时间:2023-05-25  来源:  作者:阿琐
福全最敬畏祖母,听说是祖母的旨意,一下就退到了玄烨的身后,小声对弟弟嘀咕:“玄烨,我们进不去。”
玄烨想了想,道:“我们没有随意去见,不是叫你去通报了吗?你去吧。”
“这……”那人被噎着,唯有道,“奴才去问候一声,请二位阿哥稍候。”
侍卫散去,大太监进门去禀告皇帝,福全就扒在窗上踮着脚往里头看,对玄烨说:“怎么里头黑洞洞的,皇阿玛在里面吗?”
玄烨上来拉着哥哥,正儿八经地站好,不多久那人就回来了,一脸为难地说:“二阿哥、三阿哥,皇上说他累了,今日暂不相见。”
福全小声问弟弟:“玄烨,我们怎么办?”
玄烨说:“我们不吵着阿玛,我们就在门前磕个头,让我们看阿玛一眼也不成吗?”
那太监很是无奈:“三阿哥,您就别为难奴才了。”
福全嘀咕着:“玄烨,你不是说,佟娘娘每天都给皇阿玛送饭吗,为什么皇阿玛不见我们?”
“不如……”那人眼珠子转悠,给出主意道,“二阿哥、三阿哥,你们去求了皇太后的旨意再来,奴才就不拦着了。”
福全哼道:“要是皇祖母同意,我们还用得着偷偷来吗?”
话说出口,就被玄烨拦着了,福全立刻捂住了嘴巴。
“知道了。”玄烨说,“你们要好好伺候皇阿玛。”
说罢,他拉着哥哥走了,小哥儿俩从西路出去,沿着墙根走,福全一路跟着玄烨问:“我们真的去求皇阿奶吗,玄烨,要不我们夜里跟着佟娘娘一道去?”
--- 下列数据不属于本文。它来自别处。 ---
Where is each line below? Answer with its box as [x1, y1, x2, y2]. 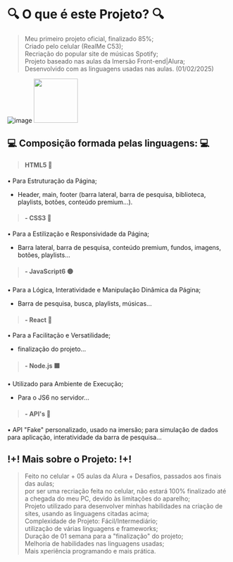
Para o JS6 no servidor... [17, 393, 89, 402]
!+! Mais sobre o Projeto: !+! [7, 453, 132, 465]
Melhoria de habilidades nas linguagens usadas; [24, 539, 165, 548]
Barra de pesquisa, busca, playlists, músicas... [17, 299, 153, 308]
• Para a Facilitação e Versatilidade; [7, 331, 111, 340]
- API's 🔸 [24, 409, 51, 418]
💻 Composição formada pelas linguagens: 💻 [7, 138, 210, 150]
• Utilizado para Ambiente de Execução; [7, 380, 124, 388]
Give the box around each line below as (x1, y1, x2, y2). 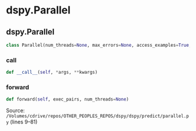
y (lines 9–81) (6, 118, 38, 126)
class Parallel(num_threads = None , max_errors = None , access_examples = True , (6, 42, 192, 48)
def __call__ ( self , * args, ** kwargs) (6, 70, 98, 75)
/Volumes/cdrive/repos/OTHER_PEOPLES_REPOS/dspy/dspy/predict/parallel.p (6, 113, 190, 119)
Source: (6, 107, 25, 114)
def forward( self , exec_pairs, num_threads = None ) (6, 96, 129, 102)
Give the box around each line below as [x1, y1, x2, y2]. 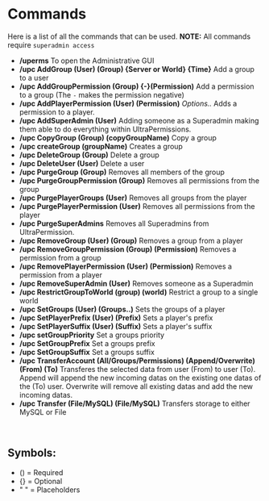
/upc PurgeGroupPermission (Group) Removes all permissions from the [19, 175, 259, 186]
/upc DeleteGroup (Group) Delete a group [19, 150, 160, 160]
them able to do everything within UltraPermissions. [19, 124, 192, 134]
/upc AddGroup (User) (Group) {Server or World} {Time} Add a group [19, 64, 255, 73]
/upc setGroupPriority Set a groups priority [19, 330, 165, 340]
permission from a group [19, 253, 101, 262]
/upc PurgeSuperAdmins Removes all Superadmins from [19, 219, 209, 228]
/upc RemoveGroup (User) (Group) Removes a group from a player [19, 236, 243, 245]
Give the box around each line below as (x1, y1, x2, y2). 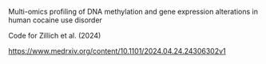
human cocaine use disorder (8, 15, 102, 25)
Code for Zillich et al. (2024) (8, 31, 101, 40)
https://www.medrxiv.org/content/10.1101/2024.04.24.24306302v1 (8, 46, 226, 55)
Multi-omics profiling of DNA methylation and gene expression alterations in (8, 7, 258, 16)
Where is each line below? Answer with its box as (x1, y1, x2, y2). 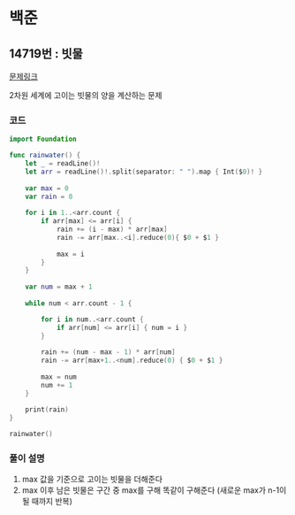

两人越走越远,叫翊坤宫的人在路上看见,回来向宁嫔禀告,说是瞧见二位小主子从乾清宫那里出来,也不知是不是去了皇帝跟前。
宁嫔自从之前的事败露后,一直夹紧尾巴做人,不敢再挑衅太后的耐心。
虽然心里知道,福全从此没得争,很是不甘心,但眼下这情形,皇太后连自己唯一的儿子都能软禁压制,何况她,何况并不稀有的孙子。
“由着他吧。”宁嫔无奈地说,“我把他放在皇太后怀里,他能得到最好的庇护,可我若非要把他搂进自己的怀里,皇太后兴许就丢开我们自生自灭了。怪我这个额娘,没出息。”
这会儿功夫,两个孩子已经到了慈宁宫门外,宫人们如往常一样把他们带进门,但是这些日子,皇太后太忙,极少有功夫像从前那样陪伴孙子们背书玩耍,常常是两个孩子行礼后,就被带走了。
柔嘉公主从廊下跑来,小声道:“你们来了呀,皇祖母刚刚发了脾气,把几位堂叔训斥了,心情正不好呢,你们别惹皇祖母生气啊。”
三个孩子差不多的年纪,在院子里站成一排,玉儿刚好捧着茶碗走到窗下,看见了,便吩咐宫女:“把孩子们带进来。”
她喝了茶,缓过神,孙儿们蹦蹦跳跳跑进来,乖巧地向她行礼。
“书房散了?”玉儿道,“这几天冷暖不定,你们要小心身体,听乳母嬷嬷们的话,不许贪凉。”
一面说着,走近看看孙儿们,笑道:“福全啊,你这小肚子,是不是饭量又涨了?”
“皇祖母,我们想去看皇阿玛。”玄烨却开门见山地对祖母道,“乾清宫的太监说,要拿您的口谕。”
“你们去过了。”玉儿的脸色,顿时冷了几分。
“皇阿玛不见我们。”福全嚷嚷道,“皇阿玛说他累了,要睡觉。”
玉儿心中叹息,面上平和地说:“那你们还来找我要口谕?”
玄烨点头:“有了皇祖母的口谕,我们就能直接进去了。”
玉儿背过身:“既然阿玛他不见你们,你们不必再强求,回去吧。”
玄烨走上前,抓着祖母的手,仰着脑袋恳求:“皇祖母,我想见阿玛。”
“见他做什么?”
“向阿玛请安。”
玉儿问福全:“你呢?”
福全憨直,几乎要把担心阿玛是不是被祖母关起来的话说出口,玄烨却先跪下了,恳求道:“皇祖母,就让我们看一眼,给阿玛磕个头。”
“柔嘉,带福全出去。”玉儿道。
“是。”小公主答应下,拉着福全走,福全很是义气,担心弟弟受罚,怯怯地恳求,“皇祖母,您别罚玄烨。”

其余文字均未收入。